(August 11 – 11:15 ET) – The Securities and Exchange Commission’s decision to end selective disclosure is receiving mixed reviews from the U.S. securities industry.

The industry trade association, the Securities Industry Association, argues that “investors will soon find that they are receiving less, rather than more, relevant financial information from public companies”, as a result of the move.

The SIA says the new policy will likely restrict the flow of useful information to investors and severely limit transparency. “Regulation FD is well-intentioned, but it will actually hurt, rather than help, the investing public,” said Stuart Kaswell, SIA senior vice president and general counsel.

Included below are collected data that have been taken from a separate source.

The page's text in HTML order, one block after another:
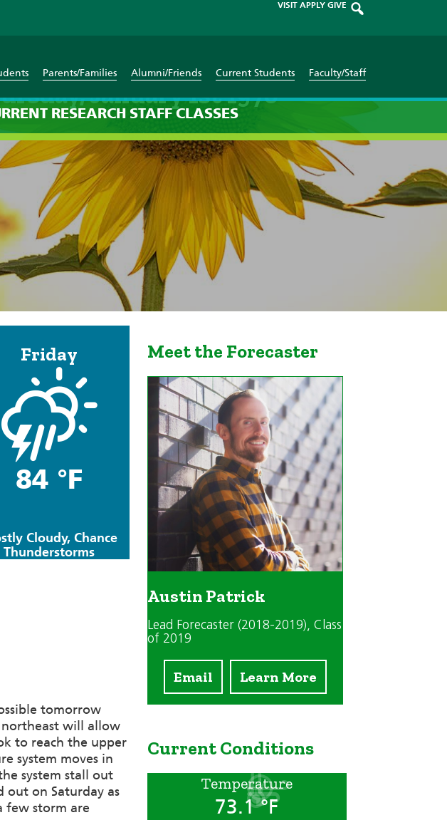
VISIT APPLY GIVE
Parents/Families Alumni/Friends Current Students Faculty/Staff
RESEARCH STAFF CLASSES
January 1st 1970
Friday
84 °F
Cloudy, Chance
Thunderstorms
tomorrow
will allow
to reach the upper
system moves in
system stall out
out on Saturday as
few storm are
Meet the Forecaster
Austin Patrick
Lead Forecaster (2018-2019), Class
of 2019
Email Learn More
Current Conditions
Temperature
73.1 °F
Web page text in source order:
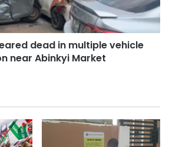
assist in extricating victims and
site.
deposited at the Central Gonja
District Police Command, led by its
dead in multiple vehicle
near Abinkyi Market
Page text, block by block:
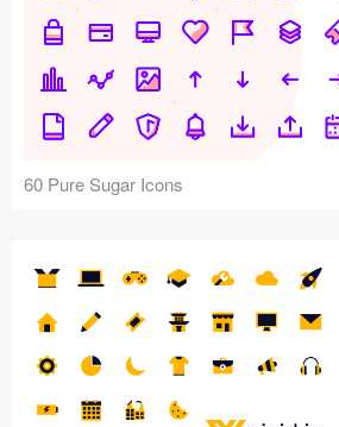
60 Pure Sugar Icons
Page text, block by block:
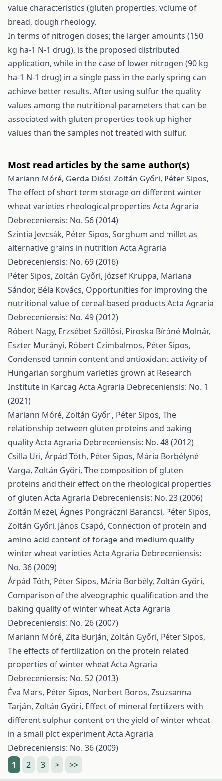
value characteristics (gluten properties, volume of
bread, dough rheology.
In terms of nitrogen doses; the larger amounts (150
kg ha-1 N-1 drug), is the proposed distributed
application, while in the case of lower nitrogen (90 kg
ha-1 N-1 drug) in a single pass in the early spring can
achieve better results. After using sulfur the quality
values among the nutritional parameters that can be
associated with gluten properties took up higher
values than the samples not treated with sulfur.
Most read articles by the same author(s)
Mariann Móré, Gerda Diósi, Zoltán Győri, Péter Sipos,
The effect of short term storage on different winter
wheat varieties rheological properties Acta Agraria
Debreceniensis: No. 56 (2014)
Szintia Jevcsák, Péter Sipos, Sorghum and millet as
alternative grains in nutrition Acta Agraria
Debreceniensis: No. 69 (2016)
Péter Sipos, Zoltán Győri, József Kruppa, Mariana
Sándor, Béla Kovács, Opportunities for improving the
nutritional value of cereal-based products Acta Agraria
Debreceniensis: No. 49 (2012)
Róbert Nagy, Erzsébet Szőllősi, Piroska Bíróné Molnár,
Eszter Murányi, Róbert Czimbalmos, Péter Sipos,
Condensed tannin content and antioxidant activity of
Hungarian sorghum varieties grown at Research
Institute in Karcag Acta Agraria Debreceniensis: No. 1
(2021)
Mariann Móré, Zoltán Győri, Péter Sipos, The
relationship between gluten proteins and baking
qualityActa Agraria Debreceniensis: No. 48 (2012)
Csilla Uri, Árpád Tóth, Péter Sipos, Mária Borbélyné
Varga, Zoltán Győri, The composition of gluten
proteins and their effect on the rheological properties
of gluten Acta Agraria Debreceniensis: No. 23 (2006)
Zoltán Mezei, Ágnes Pongrácznl Barancsi, Péter Sipos,
Zoltán Győri, János Csapó, Connection of protein and
amino acid content of forage and medium quality
winter wheat varieties Acta Agraria Debreceniensis:
No. 36 (2009)
Árpád Tóth, Péter Sipos, Mária Borbély, Zoltán Győri,
Comparison of the alveographic qualification and the
baking quality of winter wheatActa Agraria
Debreceniensis: No. 26 (2007)
Mariann Móré, Zita Burján, Zoltán Győri, Péter Sipos,
The effects of fertilization on the protein related
properties of winter wheatActa Agraria
Debreceniensis: No. 52 (2013)
Éva Mars, Péter Sipos, Norbert Boros, Zsuzsanna
Tarján, Zoltán Győri, Effect of mineral fertilizers with
different sulphur content on the yield of winter wheat
in a small plot experimentActa Agraria
Debreceniensis: No. 36 (2009)
1
2 3 > >>
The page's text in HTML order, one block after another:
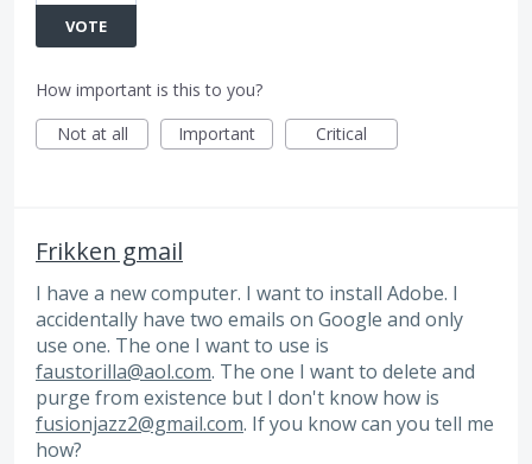
VOTE
How important is this to you?
Not at all
Important Critical
Frikken gmail
I have a new computer. I want to install Adobe. I
accidentally have two emails on Google and only
use one. The one I want to use is
faustorilla@aol.com. The one I want to delete and
purge from existence but I don't know how is
fusionjazz2@gmail.com. If you know can you tell me
how?

“Although we appreciate the SEC’s recent efforts to address some of the industry’s concerns by modifying sections of the regulation and allowing for exemptions, we still find Regulation FD to be unacceptable. The changes do not address our fundamental concern — analysts should be allowed to ferret out information on behalf of investors,” Kaswell added.

“The fact that news organizations sought and received special exemptions only serves to support our argument,” Kaswell said. “They argued that they need the same access that we want. But our industry has a fiduciary responsible in managing clients’ money — they don’t.”

“Regulation FD will do the exact opposite of what it’s intended to do,” Kaswell continued. “It’s bad for the markets, and, hence, it’s bad for investors.”

On the other side of the Street, the North American Securities Administrators Association, representing state regulators, Canada’s provincial regulators, along with D.C. and Puerto Rico, came out strongly in favour of the SEC’s split decision.

NASAA president, Brad Skolnik, says, “Regulation FD is another important step in the democratization of Wall Street. In the age of the Internet and 24-hour financial news, there?s no reason for an uneven information playing field on Wall Street. Why shouldn’t investors on Main Street have access to the same information as the pros on Wall Street? Information has empowered our new nation of shareholders, and we need more of it. Chairman Levitt and the SEC understand that.”